The Government, unlike everyone else, already has numerous avenues to address such “falsehoods.”

Indeed, the entire mainstream media is at its disposal, at anytime.

In fact, both the High Court and the Court of Appeal observed that the Government (Mindef) had “put across its version of the facts online and in traditional manner in a fairly extensive manner… as well as on its Facebook page.”

It is thus bogus for Minlaw to say that it is not about harassment but about “false statements” being circulated.

Both courts have said the Government could and had made use of many channels to address this.

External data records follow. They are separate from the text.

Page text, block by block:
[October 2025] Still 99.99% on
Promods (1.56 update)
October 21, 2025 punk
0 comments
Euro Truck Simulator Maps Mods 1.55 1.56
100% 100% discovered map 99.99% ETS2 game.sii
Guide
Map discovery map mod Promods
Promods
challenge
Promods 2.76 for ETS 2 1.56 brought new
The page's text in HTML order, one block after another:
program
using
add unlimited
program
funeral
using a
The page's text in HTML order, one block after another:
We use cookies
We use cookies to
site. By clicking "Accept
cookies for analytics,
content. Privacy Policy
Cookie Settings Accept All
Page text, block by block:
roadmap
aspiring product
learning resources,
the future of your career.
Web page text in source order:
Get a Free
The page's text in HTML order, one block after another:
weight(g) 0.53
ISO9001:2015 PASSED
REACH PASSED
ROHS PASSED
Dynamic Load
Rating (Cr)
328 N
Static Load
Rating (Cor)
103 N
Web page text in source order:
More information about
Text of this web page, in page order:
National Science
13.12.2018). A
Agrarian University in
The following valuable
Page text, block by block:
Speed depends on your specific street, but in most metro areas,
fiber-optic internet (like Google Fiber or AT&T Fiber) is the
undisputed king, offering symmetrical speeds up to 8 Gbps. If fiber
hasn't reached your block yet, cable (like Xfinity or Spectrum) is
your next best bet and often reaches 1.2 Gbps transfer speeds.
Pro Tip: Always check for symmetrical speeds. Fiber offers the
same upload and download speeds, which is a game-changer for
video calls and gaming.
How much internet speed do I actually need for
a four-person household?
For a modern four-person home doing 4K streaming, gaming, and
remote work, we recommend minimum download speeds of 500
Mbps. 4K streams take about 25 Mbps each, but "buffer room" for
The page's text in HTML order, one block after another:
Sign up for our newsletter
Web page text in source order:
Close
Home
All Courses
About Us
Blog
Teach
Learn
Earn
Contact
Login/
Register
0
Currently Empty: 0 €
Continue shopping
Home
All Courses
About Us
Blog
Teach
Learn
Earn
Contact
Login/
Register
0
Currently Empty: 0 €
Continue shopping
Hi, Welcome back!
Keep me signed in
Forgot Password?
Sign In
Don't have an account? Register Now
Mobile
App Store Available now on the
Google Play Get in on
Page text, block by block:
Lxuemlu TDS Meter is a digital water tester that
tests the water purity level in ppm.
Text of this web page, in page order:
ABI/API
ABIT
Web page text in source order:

Finally, l will give the last word to JC See. Read and judge for yourself if the Government was helpless in addressing the “false statements” it claimed were made against it.

[Bold emphasis added by me.]

“As the allegation was disputed, MINDEF could and did put across its version of the facts online and in traditional media in a fairly extensive manner. In any event, the allegation was a relatively minor one in the sense that it concerned a rather narrow aspect of MINDEF’s conduct, ie, its alleged litigation strategy, and cannot be said to have gone anywhere near seriously impugning the core or essence of MINDEF’s identity or “character” or “personality”. Where this is so, I do not think an order under s 15 should be made as a matter of course lest the court’s resources be unduly burdened by an over-abundance of applications under s 15 of the Act.”